### WORK INSTRUCTIONS
Without the pictures, output the records below word for word.
Start of Block
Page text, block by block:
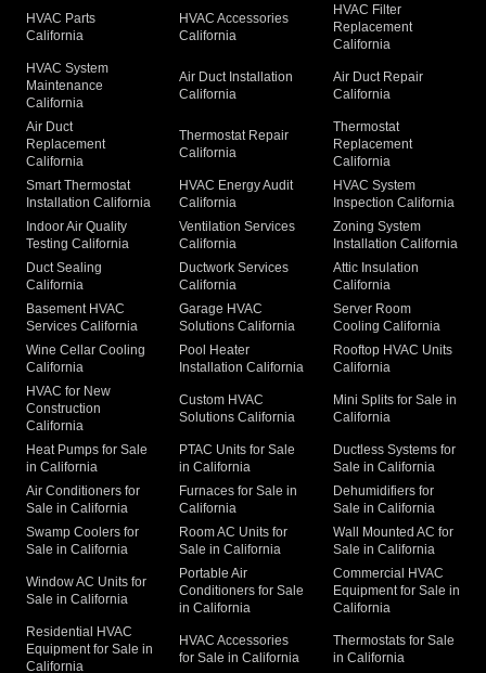
HVAC Parts
California
HVAC Accessories
California
HVAC Filter
Replacement
California
HVAC System
Maintenance
California
Air Duct Installation
California
Air Duct Repair
California
Air Duct
Replacement
California
Thermostat Repair
California
Thermostat
Replacement
California
Smart Thermostat
Installation California
HVAC Energy Audit
California
HVAC System
Inspection California
Indoor Air Quality
Testing California
Ventilation Services
California
Zoning System
Installation California
Duct Sealing
California
Ductwork Services
California
Attic Insulation
California
Basement HVAC
Services California
Garage HVAC
Solutions California
Server Room
Cooling California
Wine Cellar Cooling
California
Pool Heater
Installation California
Rooftop HVAC Units
California
HVAC for New
Construction
California
Custom HVAC
Solutions California
Mini Splits for Sale in
California
Heat Pumps for Sale
in California
PTAC Units for Sale
in California
Ductless Systems for
Sale in California
Air Conditioners for
Sale in California
Furnaces for Sale in
California
Dehumidifiers for
Sale in California
Swamp Coolers for
Sale in California
Room AC Units for
Sale in California
Wall Mounted AC for
Sale in California
Window AC Units for
Sale in California
Portable Air
Conditioners for Sale
in California
Commercial HVAC
Equipment for Sale in
California
Residential HVAC
Equipment for Sale in
California
HVAC Accessories
for Sale in California
Thermostats for Sale
in California
End of Block
### PROBLEM SOLUTION
Page text, block by block:
HVAC Parts
California
HVAC Accessories
California
HVAC Filter
Replacement
California
HVAC System
Maintenance
California
Air Duct Installation
California
Air Duct Repair
California
Air Duct
Replacement
California
Thermostat Repair
California
Thermostat
Replacement
California
Smart Thermostat
Installation California
HVAC Energy Audit
California
HVAC System
Inspection California
Indoor Air Quality
Testing California
Ventilation Services
California
Zoning System
Installation California
Duct Sealing
California
Ductwork Services
California
Attic Insulation
California
Basement HVAC
Services California
Garage HVAC
Solutions California
Server Room
Cooling California
Wine Cellar Cooling
California
Pool Heater
Installation California
Rooftop HVAC Units
California
HVAC for New
Construction
California
Custom HVAC
Solutions California
Mini Splits for Sale in
California
Heat Pumps for Sale
in California
PTAC Units for Sale
in California
Ductless Systems for
Sale in California
Air Conditioners for
Sale in California
Furnaces for Sale in
California
Dehumidifiers for
Sale in California
Swamp Coolers for
Sale in California
Room AC Units for
Sale in California
Wall Mounted AC for
Sale in California
Window AC Units for
Sale in California
Portable Air
Conditioners for Sale
in California
Commercial HVAC
Equipment for Sale in
California
Residential HVAC
Equipment for Sale in
California
HVAC Accessories
for Sale in California
Thermostats for Sale
in California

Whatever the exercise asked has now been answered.